Online freelancing has taken off in a very big way. As more and more people realize the benefits of freelancing, companies are also beginning to appreciate the availability and flexibility of online freelancers who they can hire for shorter periods, rather than taking huge financial risks on hiring new staff members. However, when thinking about making the transition from a full-time day job and going freelance, most people assume giving up their day job is inevitable. It’s extremely important to understand that taking the leap into the world of online freelancing is something you can build up slowly over time while still holding down your regular job. Besides involving less financial risk, this also gives you a cushion you can fall back on in case your freelance career takes a while to get off the ground. Therefore, before quitting your job to become a full-time online freelancer, you should take a moment to ask yourself these critical questions in order to ensure that you’re actually ready for the long and bumpy ride ahead.
1. How much have you saved?
How long will your savings last if you don’t have any other reliable source of income after quitting your job? Are you comfortable giving yourself a reasonable timeline (3 to 6 months) to get your online freelancing business off the ground? Saving more money makes your leap into freelancing less risky.
You’ll also need to account for additional factors such as whether you are the breadwinner of the family. Remember, you might have to fund your own retirement account and pay for your own health insurance and taxes. You’ll need to calculate all these things before you can estimate the amount of money you need to save.
2. What is your minimum budget?
How much money do you need to make in order to pay your monthly bills? You should add in your household bills (insurance, groceries and utilities) and the cost of doing business as an online freelancer.
Calculate the amount of money you need to pay all your monthly bills and multiply the figure by 3 to 6 months. You need to save this amount in a separate savings account in order to make your transition to online freelancing smooth and successful.
3. Do you have passive streams of income?
Creating multiple passive income streams will also make the process much easier. Besides your core freelancing duties, you should have other passive streams of income or assets you can easily leverage in order to bring in more money.
Do you have any investments that earn interest or small dividends? Every bit of income will help you save up the money you need faster while easing your transition to self-employment and a steady pay check.
4. Are you willing to do whatever it takes?
Are you willing and prepared to spend weekends and nights building your online business? Clients may not come to you in the beginning, so you must actively seek them out in order to build a strong network from scratch. The amount of time you’ll spend in the beginning will determine how quickly you’ll be able to replace your regular day job’s income. You might have a lot of stressful days and sleepless nights, but in the end you must figure out if the reward is actually worth all the cost and effort.
5. Have you prepared a financial back-up plan?
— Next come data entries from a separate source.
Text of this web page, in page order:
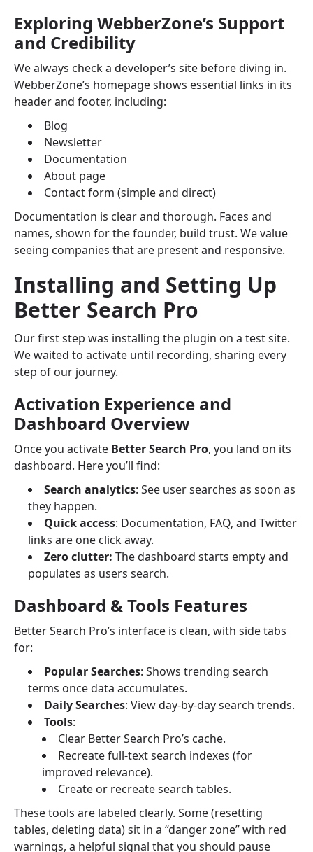
Exploring WebberZone’s Support
and Credibility
We always check a developer’s site before diving in.
WebberZone’s homepage shows essential links in its
header and footer, including:
Blog
Newsletter
Documentation
About page
Contact form (simple and direct)
Documentation is clear and thorough. Faces and
names, shown for the founder, build trust. We value
seeing companies that are present and responsive.
Installing and Setting Up
Better Search Pro
Our first step was installing the plugin on a test site.
We waited to activate until recording, sharing every
step of our journey.
Activation Experience and
Dashboard Overview
Once you activate Better Search Pro, you land on its
dashboard. Here you’ll find:
Search analytics: See user searches as soon as
they happen.
Quick access: Documentation, FAQ, and Twitter
links are one click away.
Zero clutter: The dashboard starts empty and
populates as users search.
Dashboard & Tools Features
Better Search Pro’s interface is clean, with side tabs
for:
Popular Searches: Shows trending search
terms once data accumulates.
Daily Searches: View day-by-day search trends.
Tools:
Clear Better Search Pro’s cache.
Recreate full-text search indexes (for
improved relevance).
Create or recreate search tables.
These tools are labeled clearly. Some (resetting
tables, deleting data) sit in a “danger zone” with red
warnings, a helpful signal that you should pause
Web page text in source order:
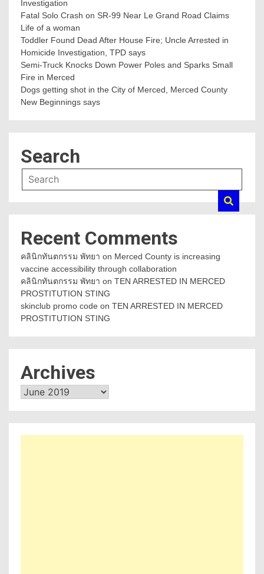
Investigation
Fatal Solo Crash on SR-99 Near Le Grand Road Claims
Life of a woman
Toddler Found Dead After House Fire; Uncle Arrested in
Homicide Investigation, TPD says
Semi-Truck Knocks Down Power Poles and Sparks Small
Fire in Merced
Dogs getting shot in the City of Merced, Merced County
New Beginnings says
Search
Recent Comments
คลินิกทันตกรรม พัทยา on Merced County is increasing
vaccine accessibility through collaboration
คลินิกทันตกรรม พัทยา on TEN ARRESTED IN MERCED
PROSTITUTION STING
skinclub promo code on TEN ARRESTED IN MERCED
PROSTITUTION STING
Archives
Archives
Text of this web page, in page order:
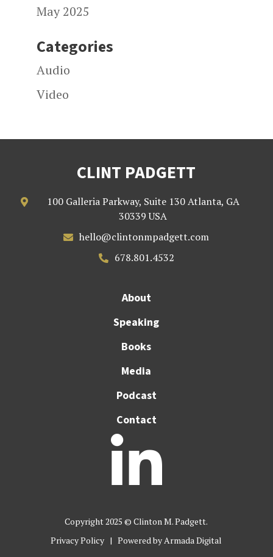
May 2025
Categories
Audio
Video
CLINT PADGETT

100 Galleria Parkway, Suite 130 Atlanta, GA
30339 USA
 hello@clintonmpadgett.com
 678.801.4532
About
Speaking
Books
Media
Podcast
Contact

Copyright 2025 © Clinton M. Padgett.
Privacy Policy | Powered byArmada Digital
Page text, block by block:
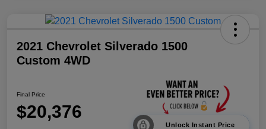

Have you created a plan B just in case plan A does not work out? How will you cope if you blow through all your savings and you’re still unable to pay your monthly expenses?
It is vital to create a financial back-up for this specific event. Create a list of all the possible scenarios and solutions for how you’ll deal with this. Remember to include your family in your back-up plan if you’re the bread winner.
Quitting your day job to start an online freelancing career can be one of the most fruitful and liberating decisions you can make in your career. However, you should use the security and stability that comes with having predictable income to prepare yourself for long-term success. Although online freelancing can be immensely rewarding and beneficial, it’s not something you should jump into without careful consideration and preparation.